|Plant Size||1-10 Feet|
|Temperature||45 degrees C|
Fig (Ficus carica), is one of the ancient fruits known to mankind which also finds its mention in the Bible. It is reported to be under cultivation from 3000-2000 BC in the eastern Mediterranean region.
The fig fruit is unique. Unlike most 'fruit' in which the structure is matured ovary tissue, the fig's edible structure is actually a stem tissue. The fig fruit is an inverted flower with both male and female flower parts enclosed in stem tissue, botanically known as a syconium.
At maturity, the interior of the fig contains only the remains of the flower structure, including the small gritty structures commonly called 'seed', which are the unfertilized ovaries that had failed to develop. They impart resin like flavour associated with fig.
Fruits are consumed fresh as well as in the dried form.
Fresh Figs are delicious and nutritious as they are rich in calorie, protein, calcium and iron. Fig has nutritive index of 11, as against 9 for apple and 6 for raisin. The bulk of the fruit (about 80%) is consumed in the dried form. The fruit is also credited with laxative and medicinal properties and is being applied on boils and for other skin infections
Types of Fig
Figs have been grouped into four types depending on the sex of the flower and the method of pollination.
Common Fig or Edible Fig- Individual flowers are long styled pistillate and fruits develop parthenocarpically. Popular cultivars include - Poona, Conardia, Mission Kadota, and Brown Turkey.
Smyrna Fig - Fruit develops only on Pollination by male flowers of Capri fig through the Fig wasp. Most important variety is 'calimyrna'.
Capri Fig or Wild Fig - Short styled Pistillate flowers and functional staminate flowers, Capri fig are not edible but grown because they harbour fig wasp (Blastophaga psenes), which is necessary for pollination and setting fruits.

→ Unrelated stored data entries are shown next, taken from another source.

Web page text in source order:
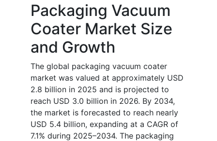
Packaging Vacuum
Coater Market Size
and Growth
The global packaging vacuum coater
market was valued at approximately USD
2.8 billion in 2025 and is projected to
reach USD 3.0 billion in 2026. By 2034,
the market is forecasted to reach nearly
USD 5.4 billion, expanding at a CAGR of
7.1% during 2025–2034. The packaging
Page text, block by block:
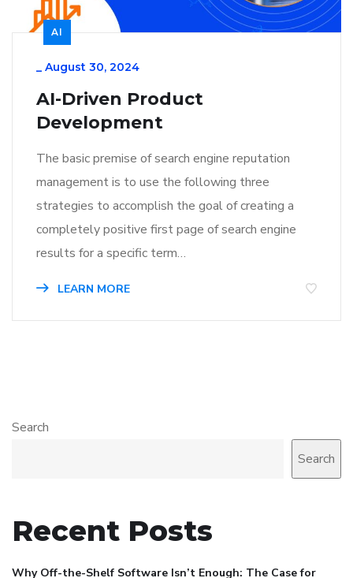
AI
_ August 30, 2024
AI-Driven Product
Development
The basic premise of search engine reputation
management is to use the following three
strategies to accomplish the goal of creating a
completely positive first page of search engine
results for a specific term…
LEARN MORE
Search
Search
Recent Posts
Why Off-the-Shelf Software Isn’t Enough: The Case for
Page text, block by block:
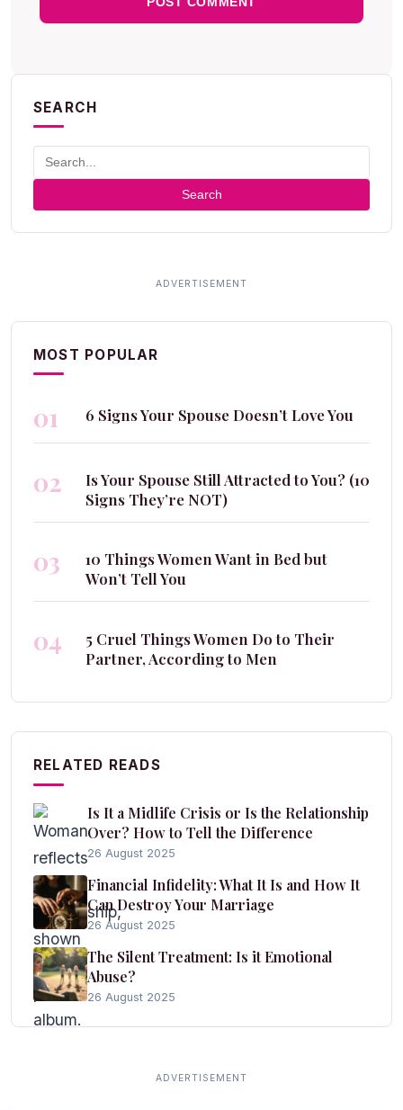
SEARCH
Search
MOST POPULAR
01 6 Signs Your Spouse Doesn’t Love You
02
Is Your Spouse Still Attracted to You? (10
Signs They’re NOT)
03
10 Things Women Want in Bed but
Won’t Tell You
04
5 Cruel Things Women Do to Their
Partner, According to Men
RELATED READS
Is It a Midlife Crisis or Is the Relationship
Over? How to Tell the Difference
26 August 2025
Financial Infidelity: What It Is and How It
Can Destroy Your Marriage
26 August 2025
The Silent Treatment: Is it Emotional
Abuse?
26 August 2025
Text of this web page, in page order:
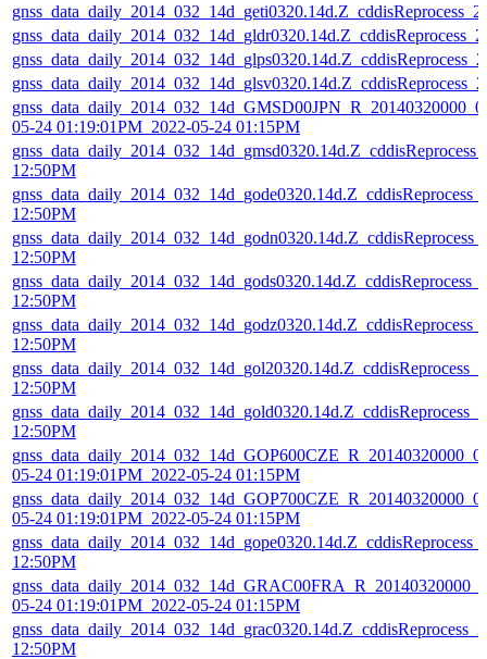
05-24 01:19:01PM_2022-05-24 01:15PM
12:50PM
12:50PM
12:50PM
12:50PM
12:50PM
12:50PM
12:50PM
05-24 01:19:01PM_2022-05-24 01:15PM
05-24 01:19:01PM_2022-05-24 01:15PM
12:50PM
05-24 01:19:01PM_2022-05-24 01:15PM
12:50PM
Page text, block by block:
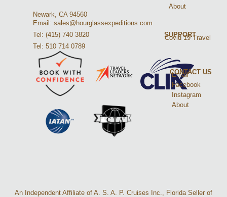
Newark, CA 94560
Email: sales@hourglassexpeditions.com
Tel: (415) 740 3820
Tel: 510 714 0789
About
SUPPORT
Covid 19 Travel
CONTACT US
Email
Facebook
Instagram
About
An Independent Affiliate of A. S. A. P. Cruises Inc., Florida Seller of
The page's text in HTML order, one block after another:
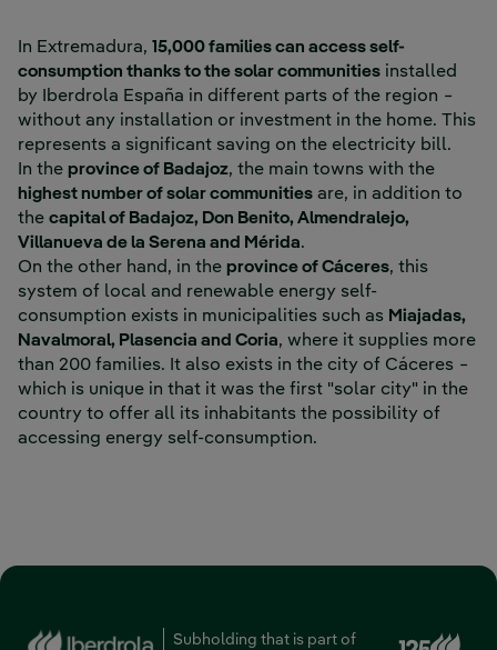
In Extremadura, 15,000 families can access self-
consumption thanks to the solar communities installed
by Iberdrola España in different parts of the region −
without any installation or investment in the home. This
represents a significant saving on the electricity bill.
In the province of Badajoz, the main towns with the
highest number of solar communities are, in addition to
the capital of Badajoz, Don Benito, Almendralejo,
Villanueva de la Serena and Mérida.
On the other hand, in the province of Cáceres, this
system of local and renewable energy self-
consumption exists in municipalities such as Miajadas,
Navalmoral, Plasencia and Coria, where it supplies more
than 200 families. It also exists in the city of Cáceres −
which is unique in that it was the first "solar city" in the
country to offer all its inhabitants the possibility of
accessing energy self-consumption.
Subholding that is part of
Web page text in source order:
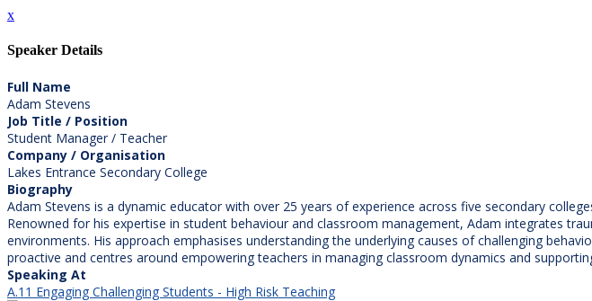
x
Speaker Details
Full Name
Adam Stevens
Job Title / Position
Student Manager / Teacher
Company / Organisation
Lakes Entrance Secondary College
Biography
Adam Stevens is a dynamic educator with over 25 years of experience across five secondary
Renowned for his expertise in student behaviour and classroom management, Adam integrates
environments. His approach emphasises understanding the underlying causes of challenging
proactive and centres around empowering teachers in managing classroom dynamics and
Speaking At
A.11 Engaging Challenging Students - High Risk Teaching

San Pedro Fig - It is an intermediate type where the first crop (known as Breba) is Parthenocarpic, while the 2nd crop (main) requires pollination like Smyrna type.
Global and National Scenario Fig is a moderately important fruit crop with an annual estimated global production of one million tons of fruit of which about 30% is produced by Turkey. The other major producers are Egypt, Morocco, Greece, California, Italy, Algeria, Syria and Tunisia.
In India, fig is considered to be a minor fruit crop and the commercial cultivation of common (edible) fig is mostly confined to Western Parts of Maharashtra, Gujarat, Uttar Pradesh (Lucknow & Saharanpur) Karnataka (Bellary, Chitradurga & Srirangapatna) and Tamilnadu (Coimbatore).
Package of Practices
Fig being a deciduous and sub tropical tree, prefers areas having arid or semiarid environment, high summer temperature, plenty of sunshine and moderate water. Although the plants can survive temperature as high 45C, the fruit quality deteriorates beyond 39C. Though the mature tree can withstand low temperature up to 40C, it makes good growth when the temperature is above 15 - 21C . The size, shape, colour of the skin and pulp quality are markedly affected by climate. But quality figs are produced in the region with dry climate especially at the time of fruit development and maturity. High humidity coupled with low temperature usually results in fruit splitting and low fruit quality.
Fig is one of the most salt and drought tolerant crops. It can tolerate a fairly high level of sulphate or chloride salt. Medium to heavy, calcareous, well drained, deep (about 1 m ) soil having pH of 7-8 is ideally suitable cultivation of fig.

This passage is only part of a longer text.